Since the Trump administration “took Jerusalem off the table,” frustrated Palestinian officials have refused to engage with them. This may make emotional sense, but if politics is the art of the possible, it makes no political sense. 
The Palestinian philosopher Sari Nusseibeh has often said that the solution to the conflict can be found in one of two ways: Both peoples must either share the land or share the power. More and more Palestinians, especially the young, are expressing a desire for the latter, even if the idea of one state with equal rights will take longer and will mean a continuation of the unacceptable apartheid discriminatory policies that Palestinians are enduring now. This divides almost every family (including mine), with older generations looking for a two-state solution while the young prefer to take their chances in a single state with equal rights for Jews and Arabs, even if it takes longer to come to fruition.
Palestinians led by the PLO leadership were initially for sharing power in a single “secular democratic state.” But consecutive Palestinian National Councils have never answered the simple question of the status of Jews, both those who were in Palestine at the start of the 20th century and those who came after, including the many who arrived after escaping the horrors of Nazi Germany.
This lack of Palestinian clarity, coupled with some irresponsible and anti-Jewish racists calls, was successfully spun by Israel and its supporters around the world as Palestinians wanting to “annihilate Jews and destroy Israel.” This forced Palestinians to accept what was at one time the battle cry of Israel’s communists, namely “two states for two peoples.” This position evolved gradually. It began with the 1972 10-point plan issued by the Democratic Front for the Liberation of Palestine; later, after the first intifada, it was legitimized in the 1988 Palestinian declaration of an independent state alongside Israel. That call was later turned into an international Declaration of Principles agreement witnessed by President Bill Clinton in 1993 and the famous Rabin-Arafat handshake. Yet even that successful Oslo Accords breakthrough failed when Ehud Barak tried to ram through, in Camp David, an agreement that was unacceptable to Palestinians.

Ending the Israeli occupation and its colonial and illegal settlement enterprise is perhaps the one area that all Palestinians and most of the world agree on.

Daoud Kuttab

The new Kushner/Greenblatt plan appears to deny Palestinians statehood; it thus shies away from the land-sharing (two-state solution) concept and is closer to the power-sharing concept, while clearly giving Israel an advantage and control. This has caused many to argue that the end result will be an apartheid state in which Palestinians will become second or third-class citizens. This fear was turned into reality in July 2018 when Israel passed the Jewish Nationality Law, which states that only Jews have the right to self-determination in the entire Palestine/Israel geographic area. Prime Minister Netanyahu confirmed this when he said Israel was “not a country for all its citizens.” Nearly 20 percent of Israeli citizens are not Jews. Along with four million Palestinians in the occupied territories, Palestinians and Israeli Jews are evenly matched, which means any plan that does not include a separate independent Palestinian state and denies Palestinians equal rights will be immoral, and will not stand the test of time.

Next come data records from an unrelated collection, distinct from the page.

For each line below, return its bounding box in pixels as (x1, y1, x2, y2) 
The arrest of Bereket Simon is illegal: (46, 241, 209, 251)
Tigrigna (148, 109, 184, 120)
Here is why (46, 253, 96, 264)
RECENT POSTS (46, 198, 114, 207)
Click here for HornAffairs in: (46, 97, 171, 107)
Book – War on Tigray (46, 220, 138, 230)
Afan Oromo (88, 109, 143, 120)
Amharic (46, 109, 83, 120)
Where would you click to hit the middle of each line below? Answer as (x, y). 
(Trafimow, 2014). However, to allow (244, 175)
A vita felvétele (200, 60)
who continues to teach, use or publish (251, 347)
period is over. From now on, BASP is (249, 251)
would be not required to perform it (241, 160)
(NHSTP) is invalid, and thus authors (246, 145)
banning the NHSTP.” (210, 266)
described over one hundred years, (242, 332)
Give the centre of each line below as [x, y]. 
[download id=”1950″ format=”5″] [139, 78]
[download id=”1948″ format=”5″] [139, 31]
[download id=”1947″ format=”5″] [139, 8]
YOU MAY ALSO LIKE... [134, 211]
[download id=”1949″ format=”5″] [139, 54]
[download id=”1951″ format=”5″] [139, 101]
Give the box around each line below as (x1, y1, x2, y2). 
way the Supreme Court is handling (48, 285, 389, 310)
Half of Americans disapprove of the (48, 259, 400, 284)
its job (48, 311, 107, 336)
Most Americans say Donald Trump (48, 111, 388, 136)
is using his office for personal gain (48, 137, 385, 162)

Palestinian leaders, both the PLO in Ramallah and Hamas in Gaza, are totally against the “ultimate deal,” but it is incumbent on Palestinian leaders to engage the world’s superpower — even if the Trump administration has proved in word and deed to be biased in favor of Israel in the form of the move of the US embassy, the defunding of the UN refugee agency and the unashamed attempts to support a right-wing racist prime minister facing corruption charges.

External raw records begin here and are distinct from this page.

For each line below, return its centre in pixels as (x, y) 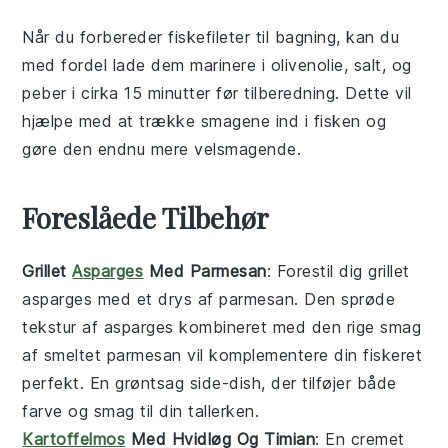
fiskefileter (209, 36)
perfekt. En (69, 382)
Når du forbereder (95, 36)
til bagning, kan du (325, 36)
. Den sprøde (345, 298)
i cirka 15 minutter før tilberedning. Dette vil (239, 92)
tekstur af (63, 326)
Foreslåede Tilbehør (146, 217)
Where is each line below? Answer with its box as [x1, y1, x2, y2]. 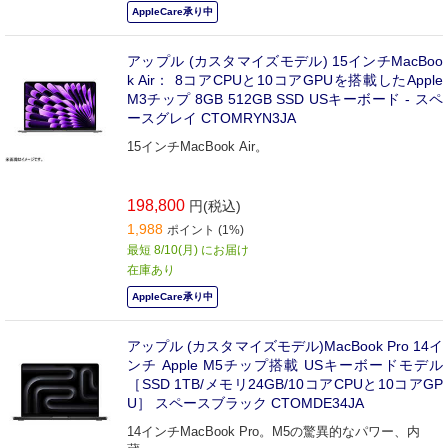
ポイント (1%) [167, 223, 244, 238]
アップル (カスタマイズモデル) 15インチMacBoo [127, 53, 443, 70]
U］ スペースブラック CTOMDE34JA [127, 395, 364, 412]
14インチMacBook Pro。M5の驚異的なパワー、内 [127, 424, 420, 440]
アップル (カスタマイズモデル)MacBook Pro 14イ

The majority of Palestinians living today under Israeli rule were born after the 1967 war, which was the subject of UN Security Council resolution 242 stating that it is “inadmissible to conquer land by war.” Ending the Israeli occupation and its colonial and illegal settlement enterprise is perhaps the one area that all Palestinians and most of the world agree on; whether that is achieved by sharing the land in a two-state solution, or by sharing power in one state with equal rights for all its citizens, makes little difference. 
What everyone wants is an effective mechanism that can produce a simple result: End the military occupation. Will Trump’s “ultimate deal” guarantee that?